La manifestazione, intitolata significativamente “Insieme ci divertiamo”, ha coinvolto l’intera comunità scolastica: dai bambini della scuola dell’infanzia agli alunni della primaria, fino ai ragazzi della scuola secondaria di primo grado. Accanto agli studenti, protagonisti entusiasti della giornata, anche docenti e numerosi genitori, a testimonianza di un forte spirito di partecipazione e condivisione.
L’iniziativa ha rappresentato molto più di una semplice festa di fine anno. Attraverso le diverse attività sportive proposte, la scuola ha voluto ribadire il valore educativo dello sport come strumento di crescita personale, socializzazione e inclusione. Le esibizioni e i momenti di gioco hanno infatti promosso il rispetto delle regole, la collaborazione, il fair play e la capacità di stare insieme superando differenze e difficoltà.
Numerose le discipline nelle quali gli studenti si sono cimentati, mettendo in campo entusiasmo, energia e spirito di squadra. Particolarmente apprezzato anche il torneo di dama che ha visto sfidarsi genitori e figli in un clima di sana competizione e divertimento reciproco, creando un prezioso momento di dialogo intergenerazionale.
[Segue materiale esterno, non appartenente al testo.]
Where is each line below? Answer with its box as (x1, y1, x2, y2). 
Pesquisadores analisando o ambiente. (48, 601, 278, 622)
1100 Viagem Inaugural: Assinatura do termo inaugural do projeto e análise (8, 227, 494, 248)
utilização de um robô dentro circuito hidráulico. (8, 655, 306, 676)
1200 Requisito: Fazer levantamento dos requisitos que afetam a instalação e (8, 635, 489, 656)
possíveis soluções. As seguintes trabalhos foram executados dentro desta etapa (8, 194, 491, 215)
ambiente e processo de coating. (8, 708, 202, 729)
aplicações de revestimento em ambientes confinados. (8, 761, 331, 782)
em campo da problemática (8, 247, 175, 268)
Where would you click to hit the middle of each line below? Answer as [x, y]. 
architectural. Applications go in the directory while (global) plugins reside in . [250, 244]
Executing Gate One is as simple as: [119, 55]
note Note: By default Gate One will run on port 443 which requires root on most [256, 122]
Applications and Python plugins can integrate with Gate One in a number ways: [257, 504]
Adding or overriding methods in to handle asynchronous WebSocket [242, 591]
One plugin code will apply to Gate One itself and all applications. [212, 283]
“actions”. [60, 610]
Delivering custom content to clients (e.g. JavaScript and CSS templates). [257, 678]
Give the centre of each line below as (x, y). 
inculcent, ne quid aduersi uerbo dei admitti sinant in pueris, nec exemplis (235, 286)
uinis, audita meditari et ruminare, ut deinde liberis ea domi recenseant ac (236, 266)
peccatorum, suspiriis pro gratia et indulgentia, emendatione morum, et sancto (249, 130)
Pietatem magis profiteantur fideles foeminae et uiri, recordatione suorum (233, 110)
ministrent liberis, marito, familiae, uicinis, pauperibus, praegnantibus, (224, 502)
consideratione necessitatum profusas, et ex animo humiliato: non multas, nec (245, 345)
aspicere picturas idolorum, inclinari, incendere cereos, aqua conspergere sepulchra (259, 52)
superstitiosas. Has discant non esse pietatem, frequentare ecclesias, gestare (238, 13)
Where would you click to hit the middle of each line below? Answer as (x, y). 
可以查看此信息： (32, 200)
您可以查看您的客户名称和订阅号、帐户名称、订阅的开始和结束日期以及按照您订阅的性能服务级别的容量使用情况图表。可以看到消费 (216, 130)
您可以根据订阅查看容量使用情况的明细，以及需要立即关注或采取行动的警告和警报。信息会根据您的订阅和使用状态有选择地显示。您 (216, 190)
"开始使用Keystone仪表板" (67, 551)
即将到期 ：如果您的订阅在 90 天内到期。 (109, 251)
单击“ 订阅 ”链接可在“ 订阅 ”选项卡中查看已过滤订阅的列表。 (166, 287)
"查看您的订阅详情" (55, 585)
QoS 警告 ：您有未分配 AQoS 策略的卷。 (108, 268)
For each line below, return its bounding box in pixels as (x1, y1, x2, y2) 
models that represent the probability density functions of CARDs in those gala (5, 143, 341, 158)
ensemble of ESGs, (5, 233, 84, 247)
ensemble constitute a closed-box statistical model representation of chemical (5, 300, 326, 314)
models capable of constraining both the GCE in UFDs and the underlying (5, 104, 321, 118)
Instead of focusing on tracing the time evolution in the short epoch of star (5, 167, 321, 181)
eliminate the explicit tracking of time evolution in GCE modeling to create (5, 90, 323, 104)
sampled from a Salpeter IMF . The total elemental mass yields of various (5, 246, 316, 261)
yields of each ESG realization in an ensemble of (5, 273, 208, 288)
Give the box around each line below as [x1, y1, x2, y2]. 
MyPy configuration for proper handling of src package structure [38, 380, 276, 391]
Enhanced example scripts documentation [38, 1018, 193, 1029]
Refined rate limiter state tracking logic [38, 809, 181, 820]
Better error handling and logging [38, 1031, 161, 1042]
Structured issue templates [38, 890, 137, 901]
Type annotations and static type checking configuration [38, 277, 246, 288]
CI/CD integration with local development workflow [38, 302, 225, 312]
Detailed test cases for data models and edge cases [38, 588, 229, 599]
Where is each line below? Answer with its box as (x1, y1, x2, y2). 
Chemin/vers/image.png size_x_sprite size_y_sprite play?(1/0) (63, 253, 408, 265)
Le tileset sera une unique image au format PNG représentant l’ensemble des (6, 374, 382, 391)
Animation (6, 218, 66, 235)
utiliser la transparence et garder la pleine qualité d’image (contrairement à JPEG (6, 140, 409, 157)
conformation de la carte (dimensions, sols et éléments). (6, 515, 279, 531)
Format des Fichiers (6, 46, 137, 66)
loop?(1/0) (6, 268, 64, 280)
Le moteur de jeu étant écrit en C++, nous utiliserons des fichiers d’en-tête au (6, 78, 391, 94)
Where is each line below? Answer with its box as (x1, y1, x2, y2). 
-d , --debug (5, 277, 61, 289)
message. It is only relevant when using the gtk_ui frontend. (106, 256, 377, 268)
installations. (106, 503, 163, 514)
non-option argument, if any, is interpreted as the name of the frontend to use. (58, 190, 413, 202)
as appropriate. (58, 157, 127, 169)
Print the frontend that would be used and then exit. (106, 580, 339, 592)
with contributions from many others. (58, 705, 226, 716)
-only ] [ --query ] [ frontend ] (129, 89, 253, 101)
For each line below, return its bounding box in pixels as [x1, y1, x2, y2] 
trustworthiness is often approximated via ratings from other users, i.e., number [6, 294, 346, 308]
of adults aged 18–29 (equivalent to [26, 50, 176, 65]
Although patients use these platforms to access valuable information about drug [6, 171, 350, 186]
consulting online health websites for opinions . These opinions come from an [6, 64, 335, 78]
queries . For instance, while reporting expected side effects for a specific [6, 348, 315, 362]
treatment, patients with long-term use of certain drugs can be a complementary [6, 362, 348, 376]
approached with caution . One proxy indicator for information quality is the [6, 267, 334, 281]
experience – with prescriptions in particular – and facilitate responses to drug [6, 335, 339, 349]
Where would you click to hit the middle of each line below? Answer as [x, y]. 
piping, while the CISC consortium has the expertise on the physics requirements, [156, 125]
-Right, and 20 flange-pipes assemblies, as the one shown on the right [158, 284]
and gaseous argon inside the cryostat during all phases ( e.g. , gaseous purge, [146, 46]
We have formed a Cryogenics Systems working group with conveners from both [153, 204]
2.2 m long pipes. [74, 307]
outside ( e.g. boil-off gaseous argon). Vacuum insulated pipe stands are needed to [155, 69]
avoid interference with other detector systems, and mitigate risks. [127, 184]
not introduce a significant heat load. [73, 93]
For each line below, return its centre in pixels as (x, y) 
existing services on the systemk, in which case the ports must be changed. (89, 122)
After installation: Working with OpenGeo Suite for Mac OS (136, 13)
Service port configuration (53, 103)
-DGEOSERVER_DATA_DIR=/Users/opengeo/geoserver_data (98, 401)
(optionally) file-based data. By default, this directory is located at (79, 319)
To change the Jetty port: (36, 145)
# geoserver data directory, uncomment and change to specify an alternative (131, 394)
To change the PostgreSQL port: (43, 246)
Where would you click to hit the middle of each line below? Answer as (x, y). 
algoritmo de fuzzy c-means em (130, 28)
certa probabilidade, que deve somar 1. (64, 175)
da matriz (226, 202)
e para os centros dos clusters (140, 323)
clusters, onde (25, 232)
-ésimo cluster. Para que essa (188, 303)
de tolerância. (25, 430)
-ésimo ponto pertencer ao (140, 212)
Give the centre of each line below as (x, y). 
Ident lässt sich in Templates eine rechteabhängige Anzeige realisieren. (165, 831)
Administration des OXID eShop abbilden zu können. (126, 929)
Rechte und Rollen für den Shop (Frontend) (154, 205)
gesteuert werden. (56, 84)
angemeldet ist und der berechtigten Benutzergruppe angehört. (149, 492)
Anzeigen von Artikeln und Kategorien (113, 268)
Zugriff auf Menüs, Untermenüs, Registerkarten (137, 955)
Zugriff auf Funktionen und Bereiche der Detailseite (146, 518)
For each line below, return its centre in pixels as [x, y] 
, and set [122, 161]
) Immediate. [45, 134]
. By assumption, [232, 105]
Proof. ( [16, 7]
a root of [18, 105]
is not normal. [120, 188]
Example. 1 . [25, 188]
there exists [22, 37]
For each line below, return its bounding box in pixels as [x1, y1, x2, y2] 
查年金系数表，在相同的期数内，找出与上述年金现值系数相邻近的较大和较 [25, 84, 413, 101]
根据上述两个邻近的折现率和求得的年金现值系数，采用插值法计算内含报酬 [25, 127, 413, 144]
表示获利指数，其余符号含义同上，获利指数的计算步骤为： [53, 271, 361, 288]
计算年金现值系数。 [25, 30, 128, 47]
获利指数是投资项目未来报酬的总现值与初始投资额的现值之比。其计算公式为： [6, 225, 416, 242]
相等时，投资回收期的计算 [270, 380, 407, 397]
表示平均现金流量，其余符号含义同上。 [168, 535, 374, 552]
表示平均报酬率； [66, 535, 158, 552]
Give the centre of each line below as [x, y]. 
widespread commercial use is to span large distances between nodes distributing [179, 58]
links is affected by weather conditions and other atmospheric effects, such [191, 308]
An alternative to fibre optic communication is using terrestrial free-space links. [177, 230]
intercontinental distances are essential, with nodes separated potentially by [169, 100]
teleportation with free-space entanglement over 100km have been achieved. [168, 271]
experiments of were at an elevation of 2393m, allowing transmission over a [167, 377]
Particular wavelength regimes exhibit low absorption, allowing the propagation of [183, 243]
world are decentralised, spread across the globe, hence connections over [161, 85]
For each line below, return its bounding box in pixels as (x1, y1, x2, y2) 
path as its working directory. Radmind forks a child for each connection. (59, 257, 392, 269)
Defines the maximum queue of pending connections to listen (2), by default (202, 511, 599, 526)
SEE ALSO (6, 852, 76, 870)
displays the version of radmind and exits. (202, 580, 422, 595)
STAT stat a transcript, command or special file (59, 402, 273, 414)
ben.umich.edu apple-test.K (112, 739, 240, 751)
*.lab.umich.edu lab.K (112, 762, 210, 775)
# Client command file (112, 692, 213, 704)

Al centro della giornata il tema del benessere fisico e della lotta alla sedentarietà, sempre più importante soprattutto tra le giovani generazioni. Il messaggio lanciato dalla scuola è stato chiaro: praticare attività motoria significa imparare a prendersi cura di sé stessi, vivere relazioni positive e condividere esperienze autentiche senza l’ossessione del risultato.
“Vivere il momento con gioia senza dare peso alla prestazione” è stata infatti la filosofia che ha accompagnato l’intera manifestazione, trasformando lo sport in un’occasione educativa capace di unire, divertire e formare cittadini più consapevoli e partecipi.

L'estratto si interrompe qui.